### Activity
Each entry is to be given again word for word; images are dropped.

────────────────────────────────────────

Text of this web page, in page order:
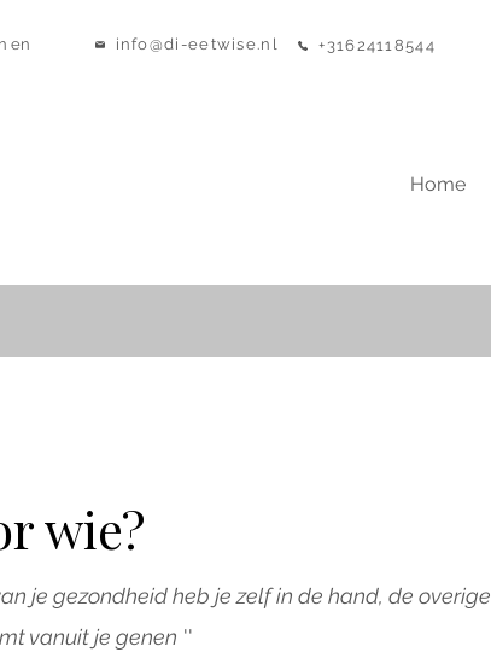
en
info@di-eetwise.nl +31624118544
wie?
je gezondheid heb je zelf in de hand, de overige
vanuit je genen ''
Home
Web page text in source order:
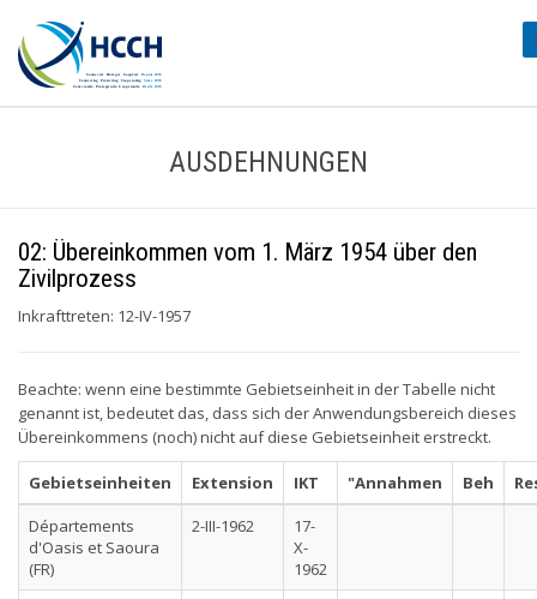
AUSDEHNUNGEN
02: Übereinkommen vom 1. März 1954 über den
Zivilprozess
Inkrafttreten: 12-IV-1957
Beachte: wenn eine bestimmte Gebietseinheit in der Tabelle nicht
genannt ist, bedeutet das, dass sich der Anwendungsbereich dieses
Übereinkommens (noch) nicht auf diese Gebietseinheit erstreckt.
Gebietseinheiten Extension IKT "Annahmen Beh
Départements
d'Oasis et Saoura
(FR)
2-III-1962
17-
X-
1962

────────────────────────────────────────

### Solution to the problem
Text of this web page, in page order:
en
info@di-eetwise.nl +31624118544
wie?
je gezondheid heb je zelf in de hand, de overige
vanuit je genen ''
Home
Web page text in source order:
AUSDEHNUNGEN
02: Übereinkommen vom 1. März 1954 über den
Zivilprozess
Inkrafttreten: 12-IV-1957
Beachte: wenn eine bestimmte Gebietseinheit in der Tabelle nicht
genannt ist, bedeutet das, dass sich der Anwendungsbereich dieses
Übereinkommens (noch) nicht auf diese Gebietseinheit erstreckt.
Gebietseinheiten Extension IKT "Annahmen Beh
Départements
d'Oasis et Saoura
(FR)
2-III-1962
17-
X-
1962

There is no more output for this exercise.